Pairwise comparison of the NA accessions revealed that only 3% of the genome-wide methylation showed variable methylation. By using the genetic mutations as a molecular clock, we found that – contrary to our expectation – epimutations did not accumulate at a higher rate under varying natural conditions compared to growth in a stable greenhouse environment. Even more surprisingly, changes in DNA methylation of single cytosines and of larger contiguous regions were often seen in both NA and greenhouse-grown accessions. In both datasets, accumulation of epimutations over time was non-linear, likely reflecting frequent reversions of methylation changes back to the initial configuration. Population structure inferred from methylation data reflected the genetic relatedness of the accessions and showed no signal of a genome-wide environmental footprint.
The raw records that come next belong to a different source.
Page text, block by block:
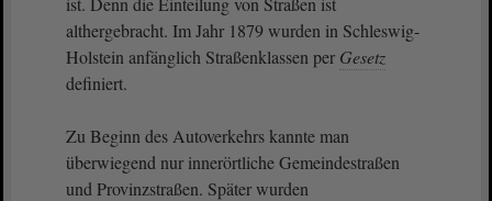
althergebracht. Im Jahr 1879 wurden in Schleswig-
Holstein anfänglich Straßenklassen per Gesetz
definiert.
Zu Beginn des Autoverkehrs kannte man
überwiegend nur innerörtliche Gemeindestraßen
und Provinzstraßen. Später wurden

This, together with the fact that most epigenetic variants were neutral and did not correlate with changes in gene expression, indicated that epigenetic variants accumulate to a large extent as a function of time and genetic diversification rather than as a consequence of local adaptation to environmental changes.

In summary, we have shown that long-term methylome variation of plants grown in varying and diverse natural sites is largely stable at the whole-genome level and in several aspects is intriguingly similar to that of lines raised in uniform conditions. This does not rule out a limited number of subtle adaptive DNA methylation changes that are linked to specific growth conditions, but it is in stark contrast to the published claims of broad, genome-wide epigenetic variation reflecting local adaptation. Heritable polymorphisms that arise in response to specific growth conditions certainly appear to be much less frequent than those that arise spontaneously or due to genetic variation.
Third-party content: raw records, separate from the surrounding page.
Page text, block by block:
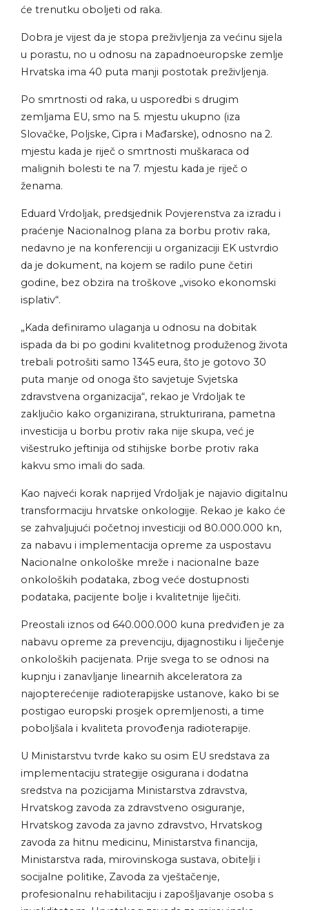
će trenutku oboljeti od raka.
Dobra je vijest da je stopa preživljenja za većinu sijela
u porastu, no u odnosu na zapadnoeuropske zemlje
Hrvatska ima 40 puta manji postotak preživljenja.
Po smrtnosti od raka, u usporedbi s drugim
zemljama EU, smo na 5. mjestu ukupno (iza
Slovačke, Poljske, Cipra i Mađarske), odnosno na 2.
mjestu kada je riječ o smrtnosti muškaraca od
malignih bolesti te na 7. mjestu kada je riječ o
ženama.
Eduard Vrdoljak, predsjednik Povjerenstva za izradu i
praćenje Nacionalnog plana za borbu protiv raka,
nedavno je na konferenciji u organizaciji EK ustvrdio
da je dokument, na kojem se radilo pune četiri
godine, bez obzira na troškove „visoko ekonomski
isplativ“.
„Kada definiramo ulaganja u odnosu na dobitak
ispada da bi po godini kvalitetnog produženog života
trebali potrošiti samo 1345 eura, što je gotovo 30
puta manje od onoga što savjetuje Svjetska
zdravstvena organizacija“, rekao je Vrdoljak te
zaključio kako organizirana, strukturirana, pametna
investicija u borbu protiv raka nije skupa, već je
višestruko jeftinija od stihijske borbe protiv raka
kakvu smo imali do sada.
Kao najveći korak naprijed Vrdoljak je najavio digitalnu
transformaciju hrvatske onkologije. Rekao je kako će
se zahvaljujući početnoj investiciji od 80.000.000 kn,
za nabavu i implementacija opreme za uspostavu
Nacionalne onkološke mreže i nacionalne baze
onkoloških podataka, zbog veće dostupnosti
podataka, pacijente bolje i kvalitetnije liječiti.
Preostali iznos od 640.000.000 kuna predviđen je za
nabavu opreme za prevenciju, dijagnostiku i liječenje
onkoloških pacijenata. Prije svega to se odnosi na
kupnju i zanavljanje linearnih akceleratora za
najopterećenije radioterapijske ustanove, kako bi se
postigao europski prosjek opremljenosti, a time
poboljšala i kvaliteta provođenja radioterapije.
U Ministarstvu tvrde kako su osim EU sredstava za
implementaciju strategije osigurana i dodatna
sredstva na pozicijama Ministarstva zdravstva,
Hrvatskog zavoda za zdravstveno osiguranje,
Hrvatskog zavoda za javno zdravstvo, Hrvatskog
zavoda za hitnu medicinu, Ministarstva financija,
Ministarstva rada, mirovinskoga sustava, obitelji i
socijalne politike, Zavoda za vještačenje,
profesionalnu rehabilitaciju i zapošljavanje osoba s

In addition to the biological findings discussed above, an important part of our paper is an improved method for the detection of differentially methylated regions. Past studies have relied on clustering of differentially methylated positions or on fixed sliding windows, with the caveat of high rates of false negatives and false positives, respectively. We have adapted a Hidden Markov Model, initially developed for animal methylation data, to the more complex DNA methylation patterns in plants. Upon identification of methylated regions in each strain, these are then tested for differential methylation between strains. Our method results in increased specificity and higher accuracy and we believe it will be of broad interest to the epigenomics community.


1. Platt A, Horton M, Huang YS, Li Y, Anastasio AE, et al. (2010) The scale of population structure in Arabidopsis thaliana. PLoS Genet 6: e1000843.

2. Becker C, Hagmann J, Müller J, Koenig D, Stegle O, et al. (2011) Spontaneous epigenetic variation in the Arabidopsis thaliana methylome. Nature 480: 245-249.

3. Schmitz RJ, Schultz MD, Lewsey MG, O’Malley RC, Urich MA, et al. (2011) Transgenerational epigenetic instability is a source of novel methylation variants. Science 334: 369-373.